Copy out the data from the line containing "title : occaecat" to its last line, exactly. No pictures.

───── Recorded information ─────

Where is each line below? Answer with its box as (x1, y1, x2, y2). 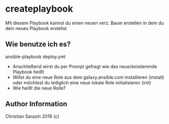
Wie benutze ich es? (5, 40, 71, 49)
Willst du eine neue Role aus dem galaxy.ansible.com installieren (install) (12, 74, 164, 80)
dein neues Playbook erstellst (5, 25, 67, 31)
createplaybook (5, 3, 74, 15)
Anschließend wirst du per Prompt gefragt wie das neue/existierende (12, 63, 157, 69)
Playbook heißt (12, 69, 44, 75)
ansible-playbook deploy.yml (5, 53, 66, 59)
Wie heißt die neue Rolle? (12, 85, 66, 91)
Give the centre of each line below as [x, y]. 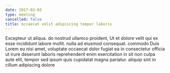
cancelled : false [24, 19]
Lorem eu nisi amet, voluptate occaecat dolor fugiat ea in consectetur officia [85, 49]
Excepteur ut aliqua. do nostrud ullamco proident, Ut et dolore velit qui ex [82, 38]
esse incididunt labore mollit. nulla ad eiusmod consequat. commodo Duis [82, 44]
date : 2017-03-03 [24, 10]
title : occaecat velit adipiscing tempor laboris [59, 24]
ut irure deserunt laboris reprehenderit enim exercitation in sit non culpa [80, 54]
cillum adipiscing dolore [30, 65]
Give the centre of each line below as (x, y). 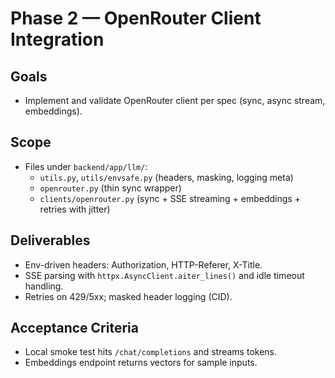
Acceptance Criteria (74, 328)
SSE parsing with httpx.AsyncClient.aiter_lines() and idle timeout (164, 275)
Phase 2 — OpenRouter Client (136, 18)
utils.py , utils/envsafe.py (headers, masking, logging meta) (166, 177)
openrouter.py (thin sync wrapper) (110, 188)
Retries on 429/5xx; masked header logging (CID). (128, 296)
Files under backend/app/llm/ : (86, 166)
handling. (44, 286)

─────

### Completed task
title : occaecat velit adipiscing tempor laboris [59, 24]
ut irure deserunt laboris reprehenderit enim exercitation in sit non culpa [80, 54]
cillum adipiscing dolore [30, 65]
Give the centre of each line below as (x, y). 
Acceptance Criteria (74, 328)
SSE parsing with httpx.AsyncClient.aiter_lines() and idle timeout (164, 275)
Phase 2 — OpenRouter Client (136, 18)
utils.py , utils/envsafe.py (headers, masking, logging meta) (166, 177)
openrouter.py (thin sync wrapper) (110, 188)
Retries on 429/5xx; masked header logging (CID). (128, 296)
Files under backend/app/llm/ : (86, 166)
handling. (44, 286)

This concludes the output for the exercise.